Only the pictures should be dropped; copy the rest of the entries exactly.
====== Exercise input ======
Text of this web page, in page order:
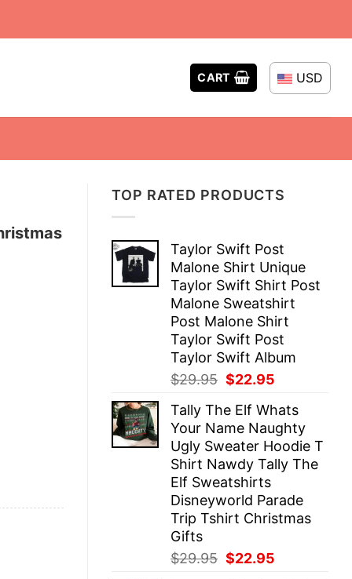
CART USD
TOP RATED PRODUCTS
Taylor Swift Post
Malone Shirt Unique
Taylor Swift Shirt Post
Malone Sweatshirt
Post Malone Shirt
Taylor Swift Post
Taylor Swift Album
$29.95 Original
was:
$29.95.
$22.95
is:
$22.95.
Tally The Elf Whats
Your Name Naughty
Ugly Sweater Hoodie T
Shirt Nawdy Tally The
Elf Sweatshirts
Disneyworld Parade
Trip Tshirt Christmas
Gifts
$29.95 Original
$22.95
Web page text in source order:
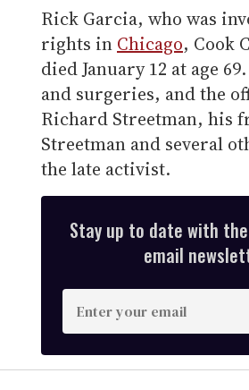
Rick Garcia, who was
rights in Chicago, Cook
died January 12 at age
and surgeries, and the
Richard Streetman, his
Streetman and several
the late activist.
Stay up to date with the
email
n
t
e
======
**Task solution:**
Text of this web page, in page order:
CART USD
TOP RATED PRODUCTS
Taylor Swift Post
Malone Shirt Unique
Taylor Swift Shirt Post
Malone Sweatshirt
Post Malone Shirt
Taylor Swift Post
Taylor Swift Album
$29.95 Original
was:
$29.95.
$22.95
is:
$22.95.
Tally The Elf Whats
Your Name Naughty
Ugly Sweater Hoodie T
Shirt Nawdy Tally The
Elf Sweatshirts
Disneyworld Parade
Trip Tshirt Christmas
Gifts
$29.95 Original
$22.95
Web page text in source order:
Rick Garcia, who was
rights in Chicago, Cook
died January 12 at age
and surgeries, and the
Richard Streetman, his
Streetman and several
the late activist.
Stay up to date with the
email
n
t
e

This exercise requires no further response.